━━━━━ Supplied data
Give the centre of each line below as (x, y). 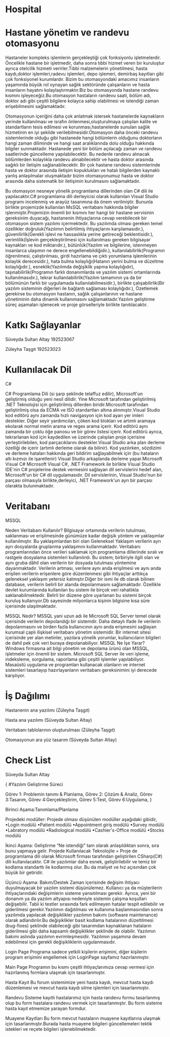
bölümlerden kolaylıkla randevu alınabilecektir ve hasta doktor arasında (79, 159)
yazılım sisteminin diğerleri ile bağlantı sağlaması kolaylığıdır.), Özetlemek (82, 288)
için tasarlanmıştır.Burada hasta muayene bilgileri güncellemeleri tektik (79, 1024)
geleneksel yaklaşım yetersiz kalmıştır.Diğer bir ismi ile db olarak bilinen (80, 579)
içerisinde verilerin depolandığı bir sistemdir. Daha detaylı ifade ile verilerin (83, 621)
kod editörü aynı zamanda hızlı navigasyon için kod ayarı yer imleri (74, 415)
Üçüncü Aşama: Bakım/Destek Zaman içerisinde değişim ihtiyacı (72, 882)
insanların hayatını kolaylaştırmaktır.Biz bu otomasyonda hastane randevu (82, 90)
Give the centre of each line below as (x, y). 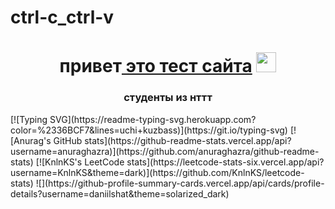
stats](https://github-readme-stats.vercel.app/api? (188, 140)
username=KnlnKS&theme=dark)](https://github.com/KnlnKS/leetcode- (157, 172)
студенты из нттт (168, 98)
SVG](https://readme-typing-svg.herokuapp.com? (153, 119)
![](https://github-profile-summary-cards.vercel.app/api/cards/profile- (180, 183)
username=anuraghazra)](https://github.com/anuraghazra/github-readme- (165, 151)
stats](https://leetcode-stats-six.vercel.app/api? (225, 162)
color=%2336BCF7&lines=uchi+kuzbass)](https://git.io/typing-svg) (149, 130)
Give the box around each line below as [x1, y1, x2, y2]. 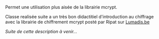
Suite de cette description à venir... [5, 29, 78, 34]
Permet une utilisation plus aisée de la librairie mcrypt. [5, 4, 117, 10]
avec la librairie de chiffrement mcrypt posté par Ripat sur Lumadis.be [5, 19, 150, 25]
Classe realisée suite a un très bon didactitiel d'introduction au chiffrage [5, 14, 154, 19]
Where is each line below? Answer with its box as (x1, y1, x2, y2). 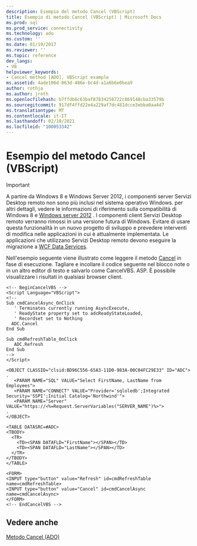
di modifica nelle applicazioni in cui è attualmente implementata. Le (6, 230, 169, 237)
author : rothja (6, 86, 44, 91)
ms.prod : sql (6, 19, 38, 25)
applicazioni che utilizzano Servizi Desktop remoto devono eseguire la (6, 237, 176, 244)
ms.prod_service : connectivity (6, 25, 83, 31)
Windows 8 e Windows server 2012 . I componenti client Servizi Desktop (6, 211, 182, 218)
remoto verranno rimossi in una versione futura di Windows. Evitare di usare (6, 218, 191, 225)
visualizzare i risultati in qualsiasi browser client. (6, 273, 123, 280)
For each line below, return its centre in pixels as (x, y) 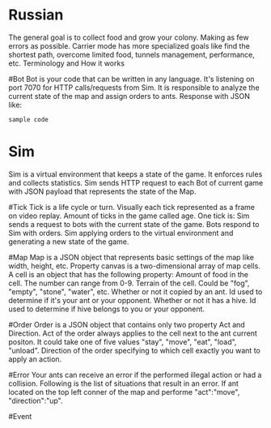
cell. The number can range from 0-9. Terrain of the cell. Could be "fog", (129, 283)
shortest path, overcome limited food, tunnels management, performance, (131, 54)
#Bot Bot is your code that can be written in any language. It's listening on (131, 79)
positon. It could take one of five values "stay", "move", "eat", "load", (123, 341)
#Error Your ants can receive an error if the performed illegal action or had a (135, 374)
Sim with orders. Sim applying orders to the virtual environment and (121, 233)
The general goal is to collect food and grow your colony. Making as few (129, 37)
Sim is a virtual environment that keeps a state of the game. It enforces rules (135, 174)
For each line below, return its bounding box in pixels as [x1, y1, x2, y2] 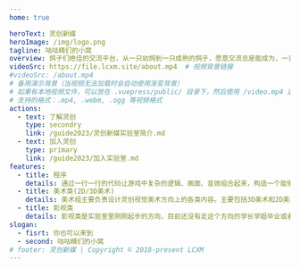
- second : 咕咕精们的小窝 [17, 237, 104, 246]
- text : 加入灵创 [17, 138, 77, 147]
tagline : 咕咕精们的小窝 [9, 46, 92, 54]
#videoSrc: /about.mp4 [9, 71, 94, 80]
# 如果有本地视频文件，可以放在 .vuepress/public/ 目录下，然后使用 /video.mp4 [9, 87, 284, 96]
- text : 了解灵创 [17, 113, 77, 121]
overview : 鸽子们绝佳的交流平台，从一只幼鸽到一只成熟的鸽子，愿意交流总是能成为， [9, 54, 282, 63]
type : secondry [25, 121, 82, 130]
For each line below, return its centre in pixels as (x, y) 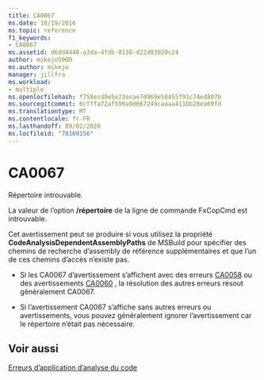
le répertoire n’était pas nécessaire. (77, 324)
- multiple (26, 89)
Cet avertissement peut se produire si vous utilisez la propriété (111, 234)
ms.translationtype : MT (48, 112)
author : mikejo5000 (40, 60)
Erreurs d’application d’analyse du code (73, 368)
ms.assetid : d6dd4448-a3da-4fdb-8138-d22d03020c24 (94, 52)
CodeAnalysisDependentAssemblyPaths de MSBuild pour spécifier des (128, 242)
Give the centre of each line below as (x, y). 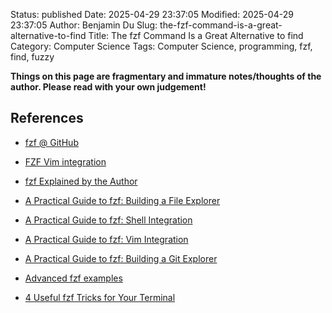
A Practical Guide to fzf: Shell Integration (108, 220)
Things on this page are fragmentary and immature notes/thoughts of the (166, 76)
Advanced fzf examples (73, 278)
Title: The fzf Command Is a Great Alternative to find (196, 35)
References (47, 118)
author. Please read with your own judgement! (108, 87)
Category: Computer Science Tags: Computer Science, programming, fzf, (161, 46)
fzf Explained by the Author (81, 181)
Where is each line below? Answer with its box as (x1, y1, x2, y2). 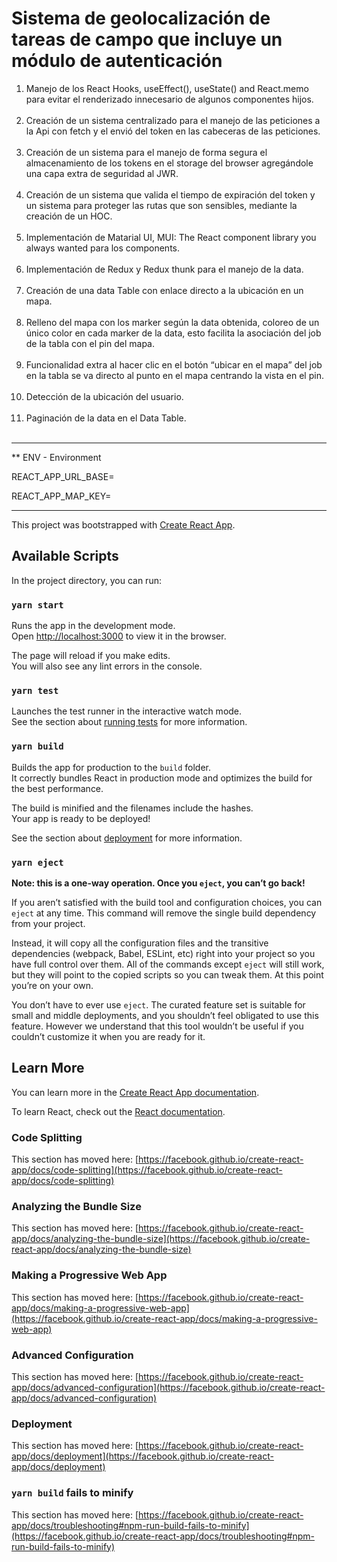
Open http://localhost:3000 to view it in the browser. (11, 630, 227, 642)
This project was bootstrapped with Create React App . (11, 518, 236, 531)
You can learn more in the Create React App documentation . (11, 1086, 260, 1098)
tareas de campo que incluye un (11, 28, 283, 51)
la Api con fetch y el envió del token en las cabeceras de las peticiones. (25, 125, 321, 137)
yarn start (11, 599, 64, 611)
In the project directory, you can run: (11, 574, 162, 586)
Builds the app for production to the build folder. (11, 761, 212, 773)
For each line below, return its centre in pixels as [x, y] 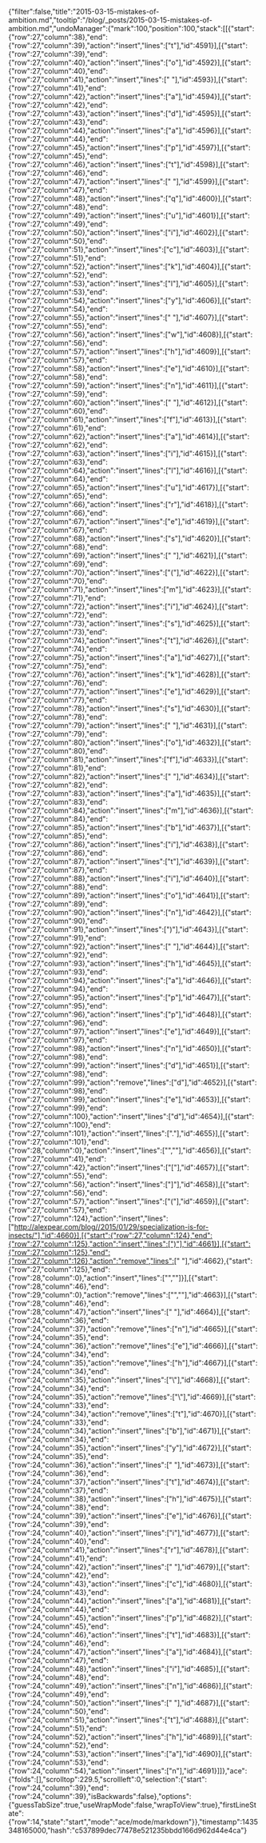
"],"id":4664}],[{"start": [212, 1312]
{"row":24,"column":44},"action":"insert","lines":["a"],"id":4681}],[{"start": [130, 1601]
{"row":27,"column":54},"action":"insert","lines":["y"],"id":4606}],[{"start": [130, 300]
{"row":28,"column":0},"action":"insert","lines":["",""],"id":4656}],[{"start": [130, 1150]
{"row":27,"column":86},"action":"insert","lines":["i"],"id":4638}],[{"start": [129, 844]
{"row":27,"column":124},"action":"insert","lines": [88, 1218]
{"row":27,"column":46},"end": [58, 173]
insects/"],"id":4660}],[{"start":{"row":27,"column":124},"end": [111, 1235]
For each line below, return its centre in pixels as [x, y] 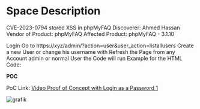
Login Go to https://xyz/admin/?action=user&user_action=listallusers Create [100, 46]
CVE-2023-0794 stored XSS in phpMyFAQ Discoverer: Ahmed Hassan [93, 28]
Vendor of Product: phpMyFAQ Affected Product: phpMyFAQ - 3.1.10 [90, 34]
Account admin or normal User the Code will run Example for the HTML [94, 58]
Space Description [53, 11]
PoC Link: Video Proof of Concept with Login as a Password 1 [82, 87]
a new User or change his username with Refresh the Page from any [91, 52]
━━━━━━━━━━
* **Exercise directions**: Reproduce every line from the listing above that holds the word "username".

* **Written answer**:
username=KnlnKS&theme=dark)](https://github.com/KnlnKS/leetcode- (157, 172)
username=anuraghazra)](https://github.com/anuraghazra/github-readme- (165, 151)
a new User or change his username with Refresh the Page from any [91, 52]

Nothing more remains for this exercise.